I'm attempting a multiple regression model where the predicted variable is runoff ratio - the ratio of watershed discharge to the precipitation input. This should generally be bounded [0,1], however, due to measurement error some values > 1 occur.
Originally, I modeled this with the predicted variable un-transformed, but logistic regression has been suggested to me, I also have heard Beta regression suggested. I'm not sure how to proceed, and if these transformations are appropriate to my data:
My questions are: 1) Is a logistic regression appropriate for these data? and 2) If I were to proceed with logistic regression, would I need to convert the runoff ratios to proportions, or would I apply the logit to the values as they are?
Sorry if these are obtuse questions - I'm new to logit and most of the information I have found is for binary response variables.
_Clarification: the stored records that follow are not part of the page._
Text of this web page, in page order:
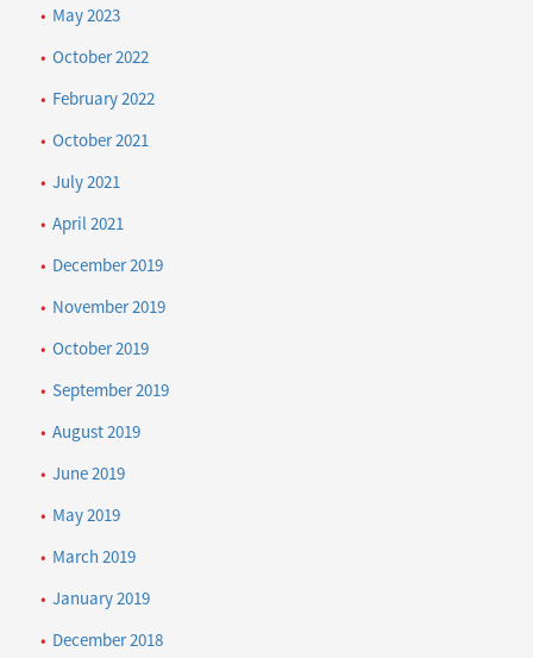
May 2023
October 2022
February 2022
October 2021
July 2021
April 2021
December 2019
November 2019
October 2019
September 2019
August 2019
June 2019
May 2019
March 2019
January 2019
December 2018
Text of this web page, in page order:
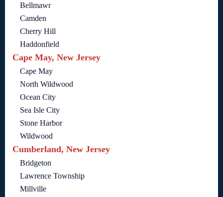
Bellmawr
Camden
Cherry Hill
Haddonfield
Cape May, New Jersey
Cape May
North Wildwood
Ocean City
Sea Isle City
Stone Harbor
Wildwood
Cumberland, New Jersey
Bridgeton
Lawrence Township
Millville
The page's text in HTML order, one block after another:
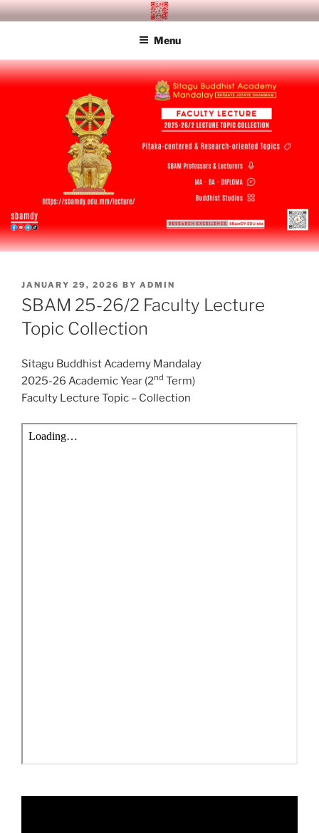
Skip
to
SITAGU BUDDHIST ACADEMY
Menu
POSTED
ON
JANUARY 29, 2026 BY ADMIN
SBAM 25-26/2 Faculty Lecture
Topic Collection
Sitagu Buddhist Academy Mandalay
2025-26 Academic Year (2nd Term)
Faculty Lecture Topic – Collection
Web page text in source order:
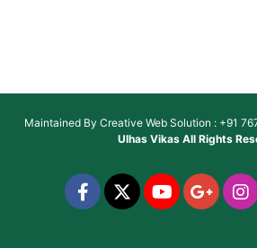
Maintained By Creative Web Solution : +91
Ulhas VikasAll Rights
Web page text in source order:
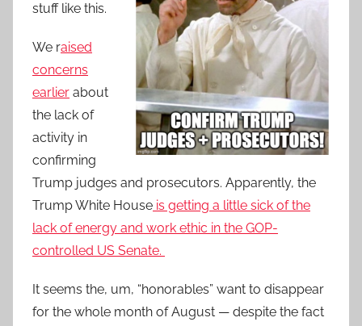
stuff like this.
We raised
concerns
earlier about
the lack of
activity in
confirming
Trump judges and prosecutors. Apparently, the
Trump White House is getting a little sick of the
lack of energy and work ethic in the GOP-
controlled US Senate.
It seems the, um, “honorables” want to disappear
for the whole month of August — despite the fact
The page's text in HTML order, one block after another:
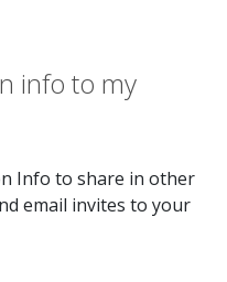
info to my
Info to share in other
email invites to your
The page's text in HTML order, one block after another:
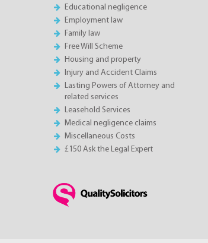
Educational negligence
Employment law
Family law
Free Will Scheme
Housing and property
Injury and Accident Claims
Lasting Powers of Attorney and
related services
Leasehold Services
Medical negligence claims
Miscellaneous Costs
£150 Ask the Legal Expert
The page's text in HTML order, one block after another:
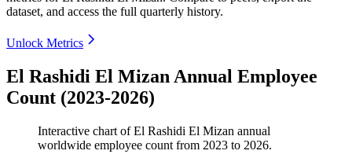
dataset, and access the full quarterly history.
Unlock Metrics
El Rashidi El Mizan Annual Employee
Count (2023-2026)
Interactive chart ofEl Rashidi El Mizan annual
worldwide employee count from 2023 to 2026.
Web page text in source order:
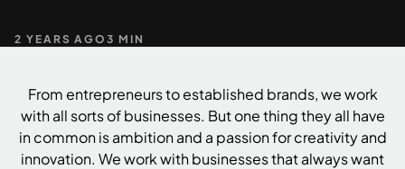
2 YEARS AGO3 MIN
From entrepreneurs to established brands, we work
with all sorts of businesses. But one thing they all have
in common is ambition and a passion for creativity and
innovation. We work with businesses that always want
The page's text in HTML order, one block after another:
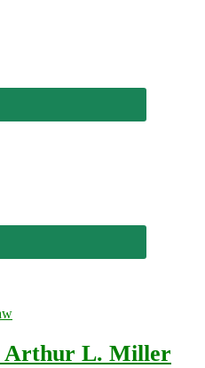
Arthur L. Miller
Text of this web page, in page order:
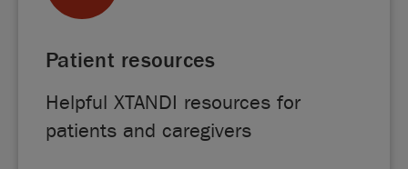
Patient resources
Helpful XTANDI resources for
patients and caregivers
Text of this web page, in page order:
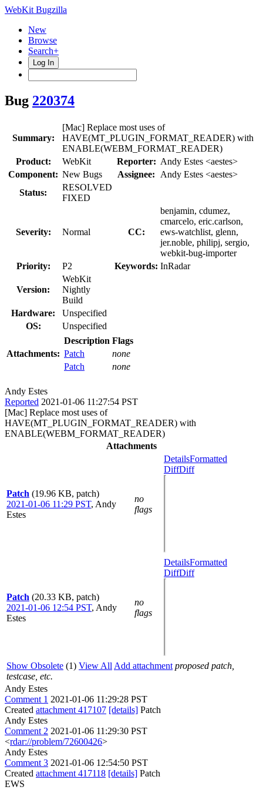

Edited for suggested additions: As a simple version: I am modeling runoff ratio (rr) as an effect of precipitation (pcp) and antecedent water table position (ant):
rr ~ pcp + ant
rr is a continuous variable. I am not interested in the probability of specific values, rather I'm interested in the values themselves - both to assess the significance of the predictors and as a predictive model.
Conceptually, I was fine modeling it un-transformed. However, a simple linear regression allows predicted values outside of the physical range of [0,1]. As mentioned above, measurement error does lead to values >1, which I'll eventually have to deal with.